Thrombospondin 1 as a novel biological marker of obesity and metabolic syndrome

Abstract

Context: Thrombospondin 1 (THBS1 or TSP-1) is an adipose-derived matricellular protein, which has recently been highlighted as a potential mediator of insulin resistance and adipose inflammation in obesity.

Objective: In this study, we aimed to determine the clinical significance of THBS1 as a novel biological marker of visceral obesity, metabolic syndrome, and diabetes.

Methods: The THBS1 mRNA level was quantified with real-time PCR in human adipose tissues obtained from 16 non-obese subjects. The relationships between serum THBS1 level and obesity/diabetes traits as well as the diagnostic components of metabolic syndrome were assessed in 164 normal-weight or overweight/obese subjects (78 males and 86 females; mean age, 50.4; mean BMI, 29.8) with analysis of covariance (ANCOVA) and regression analyses.

Results: THBS1 was predominantly expressed in visceral adipose tissues relative to subcutaneous adipose tissues (P<0.001).

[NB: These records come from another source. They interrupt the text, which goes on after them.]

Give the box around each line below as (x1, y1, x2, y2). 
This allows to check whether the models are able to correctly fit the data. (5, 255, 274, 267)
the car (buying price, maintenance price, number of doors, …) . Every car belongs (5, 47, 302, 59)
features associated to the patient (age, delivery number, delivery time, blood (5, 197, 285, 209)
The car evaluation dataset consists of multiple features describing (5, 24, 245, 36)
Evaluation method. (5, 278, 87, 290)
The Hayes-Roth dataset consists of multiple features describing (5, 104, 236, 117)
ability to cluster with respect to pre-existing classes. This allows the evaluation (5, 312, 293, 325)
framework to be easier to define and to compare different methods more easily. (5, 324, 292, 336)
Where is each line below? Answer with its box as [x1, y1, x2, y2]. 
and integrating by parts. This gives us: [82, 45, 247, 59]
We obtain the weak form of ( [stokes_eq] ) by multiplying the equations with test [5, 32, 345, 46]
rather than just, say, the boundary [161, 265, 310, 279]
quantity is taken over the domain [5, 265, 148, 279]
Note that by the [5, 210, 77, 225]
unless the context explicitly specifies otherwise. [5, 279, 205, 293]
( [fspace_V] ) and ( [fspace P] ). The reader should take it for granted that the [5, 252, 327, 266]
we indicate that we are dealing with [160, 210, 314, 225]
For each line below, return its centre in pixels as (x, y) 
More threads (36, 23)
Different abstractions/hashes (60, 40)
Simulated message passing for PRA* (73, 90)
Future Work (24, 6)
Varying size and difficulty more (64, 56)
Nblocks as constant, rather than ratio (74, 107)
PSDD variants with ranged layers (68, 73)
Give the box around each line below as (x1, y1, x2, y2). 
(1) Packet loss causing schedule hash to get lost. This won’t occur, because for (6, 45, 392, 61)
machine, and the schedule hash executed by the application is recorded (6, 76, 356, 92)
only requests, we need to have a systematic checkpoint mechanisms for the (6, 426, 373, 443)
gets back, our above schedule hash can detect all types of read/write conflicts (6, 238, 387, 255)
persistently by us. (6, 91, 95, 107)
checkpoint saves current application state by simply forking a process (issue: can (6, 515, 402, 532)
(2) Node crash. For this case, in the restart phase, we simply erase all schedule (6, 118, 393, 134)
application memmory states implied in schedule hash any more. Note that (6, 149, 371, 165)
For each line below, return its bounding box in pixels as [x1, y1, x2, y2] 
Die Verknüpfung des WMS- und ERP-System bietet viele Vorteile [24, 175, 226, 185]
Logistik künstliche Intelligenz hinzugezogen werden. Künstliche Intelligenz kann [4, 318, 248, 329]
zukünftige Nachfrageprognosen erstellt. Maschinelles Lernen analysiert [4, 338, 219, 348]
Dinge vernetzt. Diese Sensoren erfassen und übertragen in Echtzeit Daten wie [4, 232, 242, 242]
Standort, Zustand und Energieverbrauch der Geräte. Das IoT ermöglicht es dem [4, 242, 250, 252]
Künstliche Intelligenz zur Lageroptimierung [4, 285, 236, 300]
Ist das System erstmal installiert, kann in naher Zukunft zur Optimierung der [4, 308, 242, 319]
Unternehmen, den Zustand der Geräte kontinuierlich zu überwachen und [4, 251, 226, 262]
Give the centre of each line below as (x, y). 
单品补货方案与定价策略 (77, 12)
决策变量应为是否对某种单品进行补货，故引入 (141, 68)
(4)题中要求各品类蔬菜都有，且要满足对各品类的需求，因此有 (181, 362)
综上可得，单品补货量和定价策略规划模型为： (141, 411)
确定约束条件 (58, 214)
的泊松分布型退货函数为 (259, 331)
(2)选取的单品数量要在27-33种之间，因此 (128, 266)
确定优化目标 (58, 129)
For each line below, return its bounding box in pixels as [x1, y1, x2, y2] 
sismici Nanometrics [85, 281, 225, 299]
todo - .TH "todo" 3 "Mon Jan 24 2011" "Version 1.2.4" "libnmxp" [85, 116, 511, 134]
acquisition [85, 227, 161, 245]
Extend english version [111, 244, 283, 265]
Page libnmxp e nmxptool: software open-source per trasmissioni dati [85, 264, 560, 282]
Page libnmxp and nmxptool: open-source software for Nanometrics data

The visceral THBS1 expression was positively associated with the body mass index (BMI; γs=0.54, P=0.033). ANCOVA demonstrated that the THBS1 level is associated with abdominal obesity (P<0.001), hyperglycemia (P=0.02), and hypertension (P=0.04). Multivariable regression analysis suggested an association between serum THBS1 and fasting plasma glucose levels. The associations between serum THBS1 levels and obesity/diabetes traits were found preferentially in women (BMI, γs=0.30, P=0.05; FPG, γs=0.26, P=0.016). Subanalyses demonstrated that the association with obesity traits was predominantly found in premenopausal women (BMI, γs=0.41, P=0.007), whereas the association with diabetes traits was predominant in postmenopausal women (HbA1c, γs=0.38, P=0.01). During medical weight reduction treatment, the change in the serum THBS1 level was associated with the change in BMI and HbA1c in pre- and postmenopausal women, respectively.

Conclusions: Serum THBS1 is a useful biological marker of obesity and metabolic syndrome in Japanese subjects, particularly in women. THBS1 may act as a critical circulating factor that couples obesity with metabolic syndrome and diabetes in humans.

Keywords: Biological marker; Diabetes; Metabolic syndrome; Obesity; Thrombospondin 1.

Fig. 1

(A, B) The expression levels of THBS1 (A) and IL-6 (B) in human adipose tissues were quantified with real-time PCR. Data are expressed relative to the 36B4 gene used as an internal control for normalization. Horizontal bars represent median values. SAT, subcutaneous adipose tissue; VAT, visceral adipose tissue. The Wilcoxon signed-rank test was used to compare the difference in gene expression between SAT and VAT. (C, D) Correlations between THBS1 expression levels and obesity traits. Spearman’s rank correlation coefficient (γ_s) was used to determine the association of THBS1 expression with BMI in SAT (C) or VAT (D). *P < 0.05 (statistically significant).

Fig. 2

Box and whisker plots of circulating THBS1 levels. Study subjects (A, females, n = 86; B, males, n = 78; C, premenopausal females, n = 42; D, postmenopausal females, n = 44) were divided into four groups based on BMI: group 1, BMI <25; group 2, 25 ≤ BMI <30; group 3, 30 ≤ BMI <35; group 4, 35 ≤ BMI. A, females, n = 86 (group 1 = 15; group 2 = 22; group 3 = 28; group 4 = 21). (B) Males, n = 78 (group 1 = 28; group 2 = 25; group 3 = 15; group 4 = 10). (C) Premenopausal females, n = 42 (group 1 = 9; group 2 = 7; group 3 = 14; group 4 = 12). (D) Postmenopausal females, n = 44 (group 1 = 6; group 2 = 15; group 3 = 14; group 4 = 9). The horizontal line within the box indicates the median, and boundaries of the box represent the 25th and 75th percentile. Groups were compared by the Mann–Whitney U test with Bonferroni correction. *P < 0.05.